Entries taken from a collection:
━━━━━━

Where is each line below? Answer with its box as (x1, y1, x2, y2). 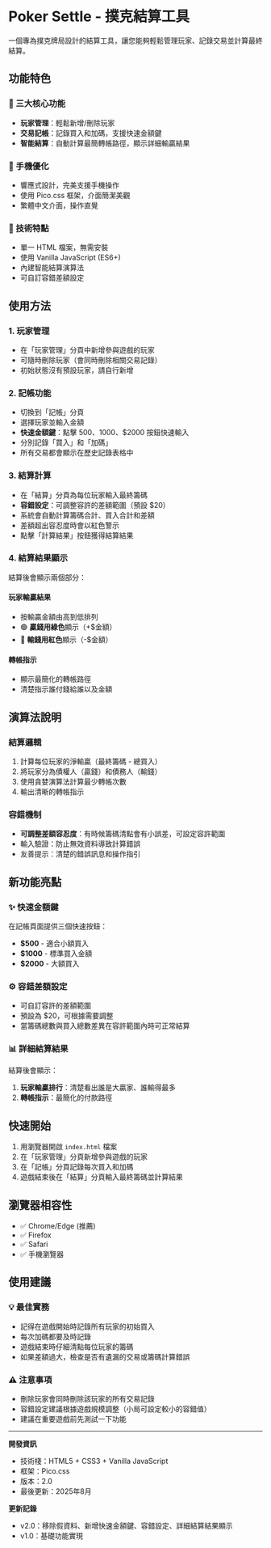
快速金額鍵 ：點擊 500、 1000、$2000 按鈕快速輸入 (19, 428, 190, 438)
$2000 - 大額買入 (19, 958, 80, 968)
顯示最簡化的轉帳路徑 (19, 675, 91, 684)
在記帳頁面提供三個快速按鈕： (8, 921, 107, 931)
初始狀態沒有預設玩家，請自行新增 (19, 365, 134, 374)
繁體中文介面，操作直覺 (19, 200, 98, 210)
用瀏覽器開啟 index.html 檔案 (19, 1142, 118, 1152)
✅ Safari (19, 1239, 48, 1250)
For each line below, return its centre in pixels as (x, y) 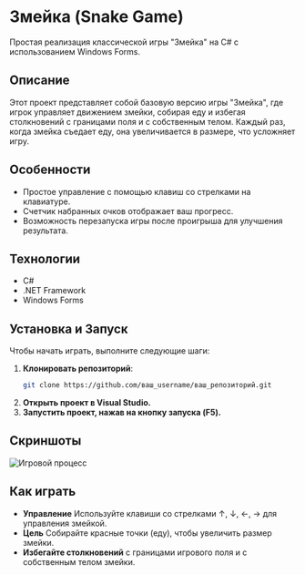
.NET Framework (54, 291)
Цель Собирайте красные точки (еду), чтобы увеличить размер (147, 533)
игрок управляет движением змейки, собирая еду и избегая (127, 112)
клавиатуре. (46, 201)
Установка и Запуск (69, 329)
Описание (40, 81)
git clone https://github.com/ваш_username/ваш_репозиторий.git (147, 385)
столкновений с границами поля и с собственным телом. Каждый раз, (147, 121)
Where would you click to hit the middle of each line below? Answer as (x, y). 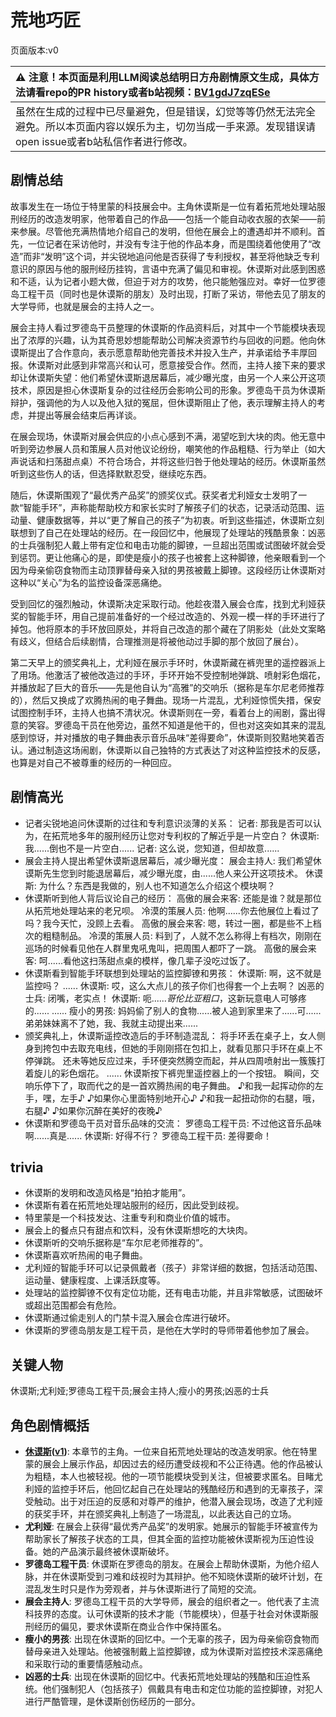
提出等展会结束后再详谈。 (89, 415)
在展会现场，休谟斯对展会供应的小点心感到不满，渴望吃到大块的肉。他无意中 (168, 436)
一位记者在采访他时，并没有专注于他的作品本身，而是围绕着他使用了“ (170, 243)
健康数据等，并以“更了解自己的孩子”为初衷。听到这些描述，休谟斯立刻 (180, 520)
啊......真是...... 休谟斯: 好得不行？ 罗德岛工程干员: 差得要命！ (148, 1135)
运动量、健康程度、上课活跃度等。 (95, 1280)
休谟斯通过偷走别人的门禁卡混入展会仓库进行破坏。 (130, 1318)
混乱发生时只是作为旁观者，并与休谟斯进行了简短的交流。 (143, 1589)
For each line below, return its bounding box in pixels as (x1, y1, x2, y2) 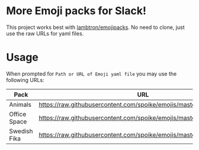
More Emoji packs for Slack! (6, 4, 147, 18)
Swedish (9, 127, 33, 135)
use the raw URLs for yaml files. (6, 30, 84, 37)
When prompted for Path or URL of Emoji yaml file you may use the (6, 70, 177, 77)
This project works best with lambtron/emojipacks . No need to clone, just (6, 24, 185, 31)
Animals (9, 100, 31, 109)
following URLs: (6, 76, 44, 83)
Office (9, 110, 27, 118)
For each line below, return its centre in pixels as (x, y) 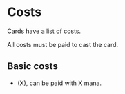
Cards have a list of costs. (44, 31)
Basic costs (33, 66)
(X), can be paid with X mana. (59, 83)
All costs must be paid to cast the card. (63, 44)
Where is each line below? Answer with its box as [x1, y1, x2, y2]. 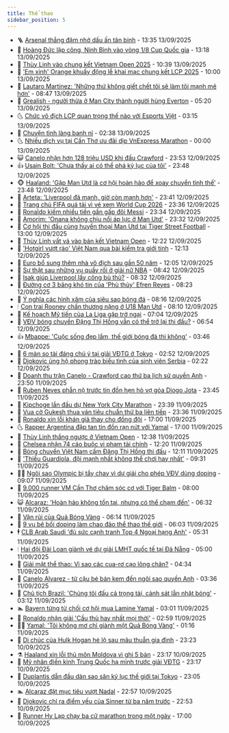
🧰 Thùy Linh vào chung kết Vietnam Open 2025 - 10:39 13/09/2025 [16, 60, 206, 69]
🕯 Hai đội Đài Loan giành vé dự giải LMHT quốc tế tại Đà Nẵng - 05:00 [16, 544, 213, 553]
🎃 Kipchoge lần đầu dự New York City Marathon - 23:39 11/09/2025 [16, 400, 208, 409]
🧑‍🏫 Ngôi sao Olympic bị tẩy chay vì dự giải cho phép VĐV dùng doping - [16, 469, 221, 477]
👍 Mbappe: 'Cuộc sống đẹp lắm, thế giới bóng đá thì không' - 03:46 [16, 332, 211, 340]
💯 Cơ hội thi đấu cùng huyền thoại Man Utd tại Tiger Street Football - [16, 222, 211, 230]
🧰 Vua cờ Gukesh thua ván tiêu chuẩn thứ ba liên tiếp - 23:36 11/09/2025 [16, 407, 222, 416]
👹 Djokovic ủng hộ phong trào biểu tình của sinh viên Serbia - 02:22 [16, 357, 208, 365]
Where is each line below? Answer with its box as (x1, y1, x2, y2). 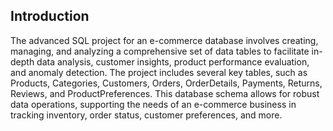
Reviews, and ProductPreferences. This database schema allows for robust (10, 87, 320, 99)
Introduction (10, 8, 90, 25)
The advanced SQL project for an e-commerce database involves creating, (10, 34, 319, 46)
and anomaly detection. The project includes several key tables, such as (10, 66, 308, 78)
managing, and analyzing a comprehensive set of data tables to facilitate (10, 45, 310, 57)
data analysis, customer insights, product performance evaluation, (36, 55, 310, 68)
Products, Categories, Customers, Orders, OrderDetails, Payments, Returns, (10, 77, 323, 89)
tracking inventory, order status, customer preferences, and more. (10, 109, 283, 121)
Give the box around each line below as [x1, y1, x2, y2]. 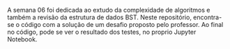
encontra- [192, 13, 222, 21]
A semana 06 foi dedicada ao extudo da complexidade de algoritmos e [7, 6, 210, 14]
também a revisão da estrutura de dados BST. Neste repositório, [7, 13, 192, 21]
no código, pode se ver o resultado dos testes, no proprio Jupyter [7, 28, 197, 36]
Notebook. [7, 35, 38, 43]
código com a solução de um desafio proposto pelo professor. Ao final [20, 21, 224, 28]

━━━━━━

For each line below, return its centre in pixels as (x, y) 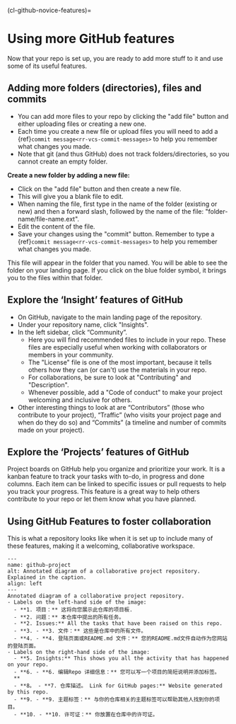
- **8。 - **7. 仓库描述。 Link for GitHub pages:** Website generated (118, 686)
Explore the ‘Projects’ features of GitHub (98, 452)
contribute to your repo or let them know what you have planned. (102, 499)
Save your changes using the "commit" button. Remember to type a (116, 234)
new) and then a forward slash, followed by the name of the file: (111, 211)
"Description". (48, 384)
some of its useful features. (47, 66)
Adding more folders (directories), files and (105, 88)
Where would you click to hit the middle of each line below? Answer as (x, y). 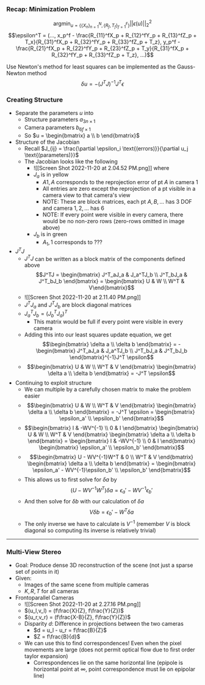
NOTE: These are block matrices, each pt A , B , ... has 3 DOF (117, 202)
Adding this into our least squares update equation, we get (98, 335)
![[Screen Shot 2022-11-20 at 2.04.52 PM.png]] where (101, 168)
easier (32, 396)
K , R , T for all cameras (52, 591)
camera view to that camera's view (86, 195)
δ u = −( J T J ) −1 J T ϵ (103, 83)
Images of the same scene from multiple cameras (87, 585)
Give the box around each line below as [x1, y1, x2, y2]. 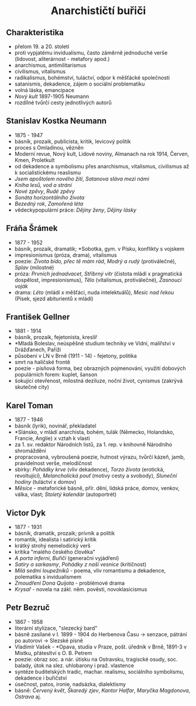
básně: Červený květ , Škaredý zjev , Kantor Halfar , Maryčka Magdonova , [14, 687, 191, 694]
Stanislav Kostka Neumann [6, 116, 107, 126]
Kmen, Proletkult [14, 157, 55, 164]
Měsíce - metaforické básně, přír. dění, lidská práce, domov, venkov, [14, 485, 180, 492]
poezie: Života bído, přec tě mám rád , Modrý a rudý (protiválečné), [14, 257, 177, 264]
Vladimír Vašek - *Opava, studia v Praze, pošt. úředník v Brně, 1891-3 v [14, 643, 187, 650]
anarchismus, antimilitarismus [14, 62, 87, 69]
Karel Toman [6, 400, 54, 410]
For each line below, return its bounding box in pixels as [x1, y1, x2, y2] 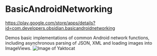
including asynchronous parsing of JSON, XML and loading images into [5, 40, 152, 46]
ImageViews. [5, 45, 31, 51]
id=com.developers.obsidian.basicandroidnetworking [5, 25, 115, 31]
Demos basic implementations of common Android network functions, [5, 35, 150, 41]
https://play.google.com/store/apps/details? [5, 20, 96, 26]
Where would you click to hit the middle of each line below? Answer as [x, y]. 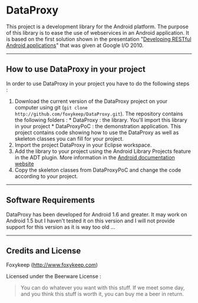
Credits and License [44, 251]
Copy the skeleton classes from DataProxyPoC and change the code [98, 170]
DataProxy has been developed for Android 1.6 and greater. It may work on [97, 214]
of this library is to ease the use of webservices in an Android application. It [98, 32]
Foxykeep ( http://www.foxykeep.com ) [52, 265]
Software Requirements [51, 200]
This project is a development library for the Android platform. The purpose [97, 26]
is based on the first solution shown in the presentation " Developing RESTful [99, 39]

━━━━━━

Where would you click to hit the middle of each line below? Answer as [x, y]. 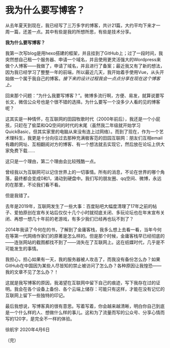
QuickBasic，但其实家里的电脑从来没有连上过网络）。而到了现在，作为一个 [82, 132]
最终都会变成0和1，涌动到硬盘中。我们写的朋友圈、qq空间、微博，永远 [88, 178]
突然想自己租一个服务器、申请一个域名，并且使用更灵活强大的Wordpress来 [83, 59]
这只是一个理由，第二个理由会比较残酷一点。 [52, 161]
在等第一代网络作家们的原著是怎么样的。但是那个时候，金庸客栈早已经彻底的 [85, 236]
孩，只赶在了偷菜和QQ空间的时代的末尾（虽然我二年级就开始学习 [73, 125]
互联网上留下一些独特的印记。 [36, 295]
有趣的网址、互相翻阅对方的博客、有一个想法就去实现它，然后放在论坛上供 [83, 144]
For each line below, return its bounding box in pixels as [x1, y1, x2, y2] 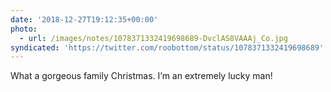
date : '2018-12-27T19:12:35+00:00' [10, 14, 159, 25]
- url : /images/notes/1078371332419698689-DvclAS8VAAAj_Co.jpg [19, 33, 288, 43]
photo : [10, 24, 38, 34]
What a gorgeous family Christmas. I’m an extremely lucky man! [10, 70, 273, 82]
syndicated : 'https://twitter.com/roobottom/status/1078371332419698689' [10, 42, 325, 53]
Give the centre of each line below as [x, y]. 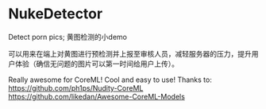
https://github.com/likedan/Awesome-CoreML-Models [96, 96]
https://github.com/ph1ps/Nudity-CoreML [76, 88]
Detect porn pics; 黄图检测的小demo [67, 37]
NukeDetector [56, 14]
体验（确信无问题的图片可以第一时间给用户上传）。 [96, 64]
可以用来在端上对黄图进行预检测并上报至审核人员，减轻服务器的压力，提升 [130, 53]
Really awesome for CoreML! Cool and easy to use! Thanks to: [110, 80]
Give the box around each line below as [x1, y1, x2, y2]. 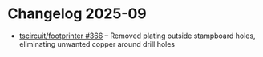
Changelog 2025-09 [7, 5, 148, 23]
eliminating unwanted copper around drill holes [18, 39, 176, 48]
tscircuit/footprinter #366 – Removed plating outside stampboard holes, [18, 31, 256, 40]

━━━━━━

Please give back, exactly as it stands above, the stretch from the line with "Foxykeep ( http://www.foxykeep.com" through the line with "is based on", and no line outside it.

— Solution for this problem —
Foxykeep ( http://www.foxykeep.com ) [52, 265]
Software Requirements [51, 200]
This project is a development library for the Android platform. The purpose [97, 26]
is based on the first solution shown in the presentation " Developing RESTful [99, 39]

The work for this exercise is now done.